UCSC-SOE-22-04: Sketching in High Dimensional Regression With Big Data Using Gaussian Scale Mixture Priors

Rajarshi Guhaniyogi and Aaron Wolfe Sceffler
05/28/2022 03:51 PM
Statistics
Bayesian computation of high dimensional linear regression models with popular Gaussian scale mixture prior distributions using Markov Chain Monte Carlo (MCMC) or its variants can be extremely slow or completely prohibitive due to the heavy computational cost that grows in cubic order of p, with p as the number of predictors. Although a few recently developed algorithms make the computation efficient in presence of a small to moderately large sample size (with the complexity growing in the cubic order of n), the computation becomes intractable when sample size n is also large.
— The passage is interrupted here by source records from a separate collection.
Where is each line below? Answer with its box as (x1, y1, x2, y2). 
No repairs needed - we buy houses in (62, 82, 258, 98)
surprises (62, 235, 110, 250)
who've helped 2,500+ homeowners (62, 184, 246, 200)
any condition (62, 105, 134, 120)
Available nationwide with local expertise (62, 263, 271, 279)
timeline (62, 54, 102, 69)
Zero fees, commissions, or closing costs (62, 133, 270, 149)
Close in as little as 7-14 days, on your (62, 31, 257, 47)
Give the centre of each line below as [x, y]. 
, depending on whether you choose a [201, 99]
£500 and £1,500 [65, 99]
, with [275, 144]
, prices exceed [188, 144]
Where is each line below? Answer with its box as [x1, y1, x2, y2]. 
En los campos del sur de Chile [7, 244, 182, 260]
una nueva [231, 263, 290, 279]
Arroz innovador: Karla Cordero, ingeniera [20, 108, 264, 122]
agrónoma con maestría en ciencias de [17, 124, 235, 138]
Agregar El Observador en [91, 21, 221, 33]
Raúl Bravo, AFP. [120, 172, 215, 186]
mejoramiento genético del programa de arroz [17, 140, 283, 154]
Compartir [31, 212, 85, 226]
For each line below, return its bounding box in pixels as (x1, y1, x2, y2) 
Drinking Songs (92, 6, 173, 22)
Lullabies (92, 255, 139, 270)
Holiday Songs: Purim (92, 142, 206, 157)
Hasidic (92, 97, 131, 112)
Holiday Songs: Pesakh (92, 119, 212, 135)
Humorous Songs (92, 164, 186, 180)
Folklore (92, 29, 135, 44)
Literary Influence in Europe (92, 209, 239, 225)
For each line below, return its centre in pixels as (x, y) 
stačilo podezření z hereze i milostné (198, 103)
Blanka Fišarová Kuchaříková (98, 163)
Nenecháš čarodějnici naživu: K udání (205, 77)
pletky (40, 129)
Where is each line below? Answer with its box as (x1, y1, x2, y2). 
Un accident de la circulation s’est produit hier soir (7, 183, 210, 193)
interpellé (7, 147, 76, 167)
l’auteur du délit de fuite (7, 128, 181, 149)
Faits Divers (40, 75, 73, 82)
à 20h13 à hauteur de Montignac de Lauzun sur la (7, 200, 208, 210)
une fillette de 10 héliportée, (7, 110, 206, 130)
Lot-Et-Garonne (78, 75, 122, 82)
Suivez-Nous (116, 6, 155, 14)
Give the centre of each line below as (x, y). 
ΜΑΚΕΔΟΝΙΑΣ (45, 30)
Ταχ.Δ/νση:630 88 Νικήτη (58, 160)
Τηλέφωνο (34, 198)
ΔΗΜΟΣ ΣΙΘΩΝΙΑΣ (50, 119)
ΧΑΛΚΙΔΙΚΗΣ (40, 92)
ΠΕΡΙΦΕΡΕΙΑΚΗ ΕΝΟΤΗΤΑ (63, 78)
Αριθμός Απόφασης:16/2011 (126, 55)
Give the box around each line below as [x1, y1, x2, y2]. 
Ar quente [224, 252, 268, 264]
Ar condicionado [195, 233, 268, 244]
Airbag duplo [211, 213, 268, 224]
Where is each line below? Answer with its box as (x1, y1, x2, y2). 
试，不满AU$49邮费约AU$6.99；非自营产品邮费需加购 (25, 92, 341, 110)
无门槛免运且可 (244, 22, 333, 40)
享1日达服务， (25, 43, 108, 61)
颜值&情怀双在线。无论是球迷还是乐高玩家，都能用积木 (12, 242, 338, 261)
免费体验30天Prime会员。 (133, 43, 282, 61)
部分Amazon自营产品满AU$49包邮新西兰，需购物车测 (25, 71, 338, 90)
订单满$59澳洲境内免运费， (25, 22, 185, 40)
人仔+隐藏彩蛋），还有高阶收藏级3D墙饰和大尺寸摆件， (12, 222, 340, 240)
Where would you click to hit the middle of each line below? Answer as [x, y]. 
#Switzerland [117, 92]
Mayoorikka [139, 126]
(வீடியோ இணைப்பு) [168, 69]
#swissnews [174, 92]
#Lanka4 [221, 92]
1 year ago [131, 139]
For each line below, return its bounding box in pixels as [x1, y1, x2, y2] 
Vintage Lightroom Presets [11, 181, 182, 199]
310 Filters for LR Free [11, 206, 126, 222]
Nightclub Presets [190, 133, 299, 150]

In this article we adopt the data sketching approach to compress the n original samples by a random linear transformation to m samples in p dimensions, and compute Bayesian regression with Gaussian scale mixture prior distributions with the randomly compressed response vector and predictor matrix. Our proposed approach yields computational complexity growing in the cubic order of m. Another important motivation for this compression procedure is that it anonymizes the data by revealing little information about the original data in the course of analysis. Our detailed empirical investigation with the Horseshoe prior from the class of Gaussian scale mixture priors shows closely similar inference and a massive reduction in per iteration computation time of the proposed approach compared to the regression with the full sample. One notable contribution of this article is to derive posterior contraction rate for high dimensional predictor coefficient with a general class of shrinkage priors on them under data compression/sketching. In particular, we characterize the dimension of the compressed response vector m as a function of the sample size, number of predictors and sparsity in the regression to guarantee accurate estimation of predictor coefficients asymptotically, even after data compression.

UCSC-SOE-22-04